▸ **PROBLEM DESCRIPTION**:
Please return the lines of the data that contain "OptimizableGraph".

[Stored entries]
※

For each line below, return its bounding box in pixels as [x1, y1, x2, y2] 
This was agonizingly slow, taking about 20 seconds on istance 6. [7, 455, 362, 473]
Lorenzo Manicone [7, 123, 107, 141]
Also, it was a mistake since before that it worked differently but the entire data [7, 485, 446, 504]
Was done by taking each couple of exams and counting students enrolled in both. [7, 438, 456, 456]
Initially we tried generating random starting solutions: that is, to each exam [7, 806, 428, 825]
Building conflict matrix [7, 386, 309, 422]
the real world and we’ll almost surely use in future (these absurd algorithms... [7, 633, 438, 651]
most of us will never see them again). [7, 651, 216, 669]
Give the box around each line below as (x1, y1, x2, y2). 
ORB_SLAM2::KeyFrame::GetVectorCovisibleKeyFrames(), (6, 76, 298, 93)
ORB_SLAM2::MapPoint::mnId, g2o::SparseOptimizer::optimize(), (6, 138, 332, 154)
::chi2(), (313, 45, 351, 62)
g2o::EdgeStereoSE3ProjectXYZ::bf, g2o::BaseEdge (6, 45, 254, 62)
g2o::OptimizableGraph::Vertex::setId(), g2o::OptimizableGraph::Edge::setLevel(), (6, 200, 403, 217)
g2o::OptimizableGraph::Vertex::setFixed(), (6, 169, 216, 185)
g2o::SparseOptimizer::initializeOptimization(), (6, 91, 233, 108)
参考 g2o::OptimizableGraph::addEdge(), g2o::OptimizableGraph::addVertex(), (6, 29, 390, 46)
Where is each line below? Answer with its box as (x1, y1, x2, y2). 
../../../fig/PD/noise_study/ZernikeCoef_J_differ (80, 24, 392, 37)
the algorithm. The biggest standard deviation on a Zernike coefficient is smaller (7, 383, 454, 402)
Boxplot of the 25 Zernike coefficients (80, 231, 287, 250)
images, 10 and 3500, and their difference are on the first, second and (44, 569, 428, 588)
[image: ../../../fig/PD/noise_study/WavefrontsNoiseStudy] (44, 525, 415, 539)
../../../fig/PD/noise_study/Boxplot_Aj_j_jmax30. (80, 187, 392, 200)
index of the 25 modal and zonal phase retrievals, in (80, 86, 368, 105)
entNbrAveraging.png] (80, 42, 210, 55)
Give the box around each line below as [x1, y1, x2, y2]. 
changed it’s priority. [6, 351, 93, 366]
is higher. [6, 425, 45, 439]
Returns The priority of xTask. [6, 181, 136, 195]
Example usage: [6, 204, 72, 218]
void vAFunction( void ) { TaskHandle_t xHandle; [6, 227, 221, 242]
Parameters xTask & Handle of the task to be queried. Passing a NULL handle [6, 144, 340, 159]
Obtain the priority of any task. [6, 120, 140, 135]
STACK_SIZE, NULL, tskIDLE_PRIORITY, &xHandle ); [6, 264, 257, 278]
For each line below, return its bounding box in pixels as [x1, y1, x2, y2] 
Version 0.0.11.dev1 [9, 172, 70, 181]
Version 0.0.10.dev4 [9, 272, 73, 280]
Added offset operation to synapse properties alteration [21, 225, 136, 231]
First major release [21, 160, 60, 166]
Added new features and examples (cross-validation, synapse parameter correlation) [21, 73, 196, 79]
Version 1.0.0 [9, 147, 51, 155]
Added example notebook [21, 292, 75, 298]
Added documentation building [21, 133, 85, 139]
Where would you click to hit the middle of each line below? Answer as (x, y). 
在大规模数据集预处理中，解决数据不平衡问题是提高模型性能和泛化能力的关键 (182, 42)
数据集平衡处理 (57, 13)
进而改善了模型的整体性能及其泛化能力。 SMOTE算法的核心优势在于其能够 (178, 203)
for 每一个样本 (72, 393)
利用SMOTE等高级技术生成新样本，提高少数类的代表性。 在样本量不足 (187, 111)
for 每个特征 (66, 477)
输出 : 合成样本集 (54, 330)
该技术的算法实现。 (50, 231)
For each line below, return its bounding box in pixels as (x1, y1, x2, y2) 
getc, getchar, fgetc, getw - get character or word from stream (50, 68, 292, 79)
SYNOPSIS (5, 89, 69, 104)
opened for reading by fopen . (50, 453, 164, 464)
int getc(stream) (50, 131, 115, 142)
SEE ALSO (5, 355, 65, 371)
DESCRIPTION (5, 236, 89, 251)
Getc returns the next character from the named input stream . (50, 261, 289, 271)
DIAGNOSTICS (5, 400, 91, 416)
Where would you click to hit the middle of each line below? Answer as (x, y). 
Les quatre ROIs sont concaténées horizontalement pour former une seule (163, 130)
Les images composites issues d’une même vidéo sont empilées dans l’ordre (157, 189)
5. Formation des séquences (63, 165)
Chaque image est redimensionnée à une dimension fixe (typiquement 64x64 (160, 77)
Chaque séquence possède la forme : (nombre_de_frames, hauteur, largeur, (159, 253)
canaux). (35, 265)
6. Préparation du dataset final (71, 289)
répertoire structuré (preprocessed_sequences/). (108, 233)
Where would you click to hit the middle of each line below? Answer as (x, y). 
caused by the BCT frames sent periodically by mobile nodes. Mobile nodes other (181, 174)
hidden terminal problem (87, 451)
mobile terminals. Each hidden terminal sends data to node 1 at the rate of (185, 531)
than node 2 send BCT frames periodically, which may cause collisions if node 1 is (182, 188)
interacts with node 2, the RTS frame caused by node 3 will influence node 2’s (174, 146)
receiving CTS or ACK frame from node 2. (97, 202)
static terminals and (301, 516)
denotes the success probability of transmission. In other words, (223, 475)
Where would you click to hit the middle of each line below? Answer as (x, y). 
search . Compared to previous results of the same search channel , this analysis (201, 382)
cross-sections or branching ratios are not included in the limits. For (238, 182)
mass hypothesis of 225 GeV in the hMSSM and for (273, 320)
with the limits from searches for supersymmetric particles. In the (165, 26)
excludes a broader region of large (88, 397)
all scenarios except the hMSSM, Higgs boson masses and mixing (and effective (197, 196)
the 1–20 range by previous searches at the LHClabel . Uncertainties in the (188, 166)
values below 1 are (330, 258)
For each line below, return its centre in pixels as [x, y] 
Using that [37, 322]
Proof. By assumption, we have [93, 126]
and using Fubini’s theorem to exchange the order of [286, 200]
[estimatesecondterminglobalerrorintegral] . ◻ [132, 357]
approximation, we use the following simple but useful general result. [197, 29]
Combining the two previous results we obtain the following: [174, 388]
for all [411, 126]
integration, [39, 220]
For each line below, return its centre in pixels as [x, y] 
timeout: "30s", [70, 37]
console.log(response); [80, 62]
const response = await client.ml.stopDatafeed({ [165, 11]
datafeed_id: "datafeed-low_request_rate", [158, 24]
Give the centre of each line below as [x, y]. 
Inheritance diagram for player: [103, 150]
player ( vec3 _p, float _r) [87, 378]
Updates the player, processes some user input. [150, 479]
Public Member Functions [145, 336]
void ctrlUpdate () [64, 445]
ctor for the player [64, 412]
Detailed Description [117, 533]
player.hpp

※

▸ **RESPONSE BELOW**:
g2o::OptimizableGraph::Vertex::setId(), g2o::OptimizableGraph::Edge::setLevel(), (6, 200, 403, 217)
g2o::OptimizableGraph::Vertex::setFixed(), (6, 169, 216, 185)
参考 g2o::OptimizableGraph::addEdge(), g2o::OptimizableGraph::addVertex(), (6, 29, 390, 46)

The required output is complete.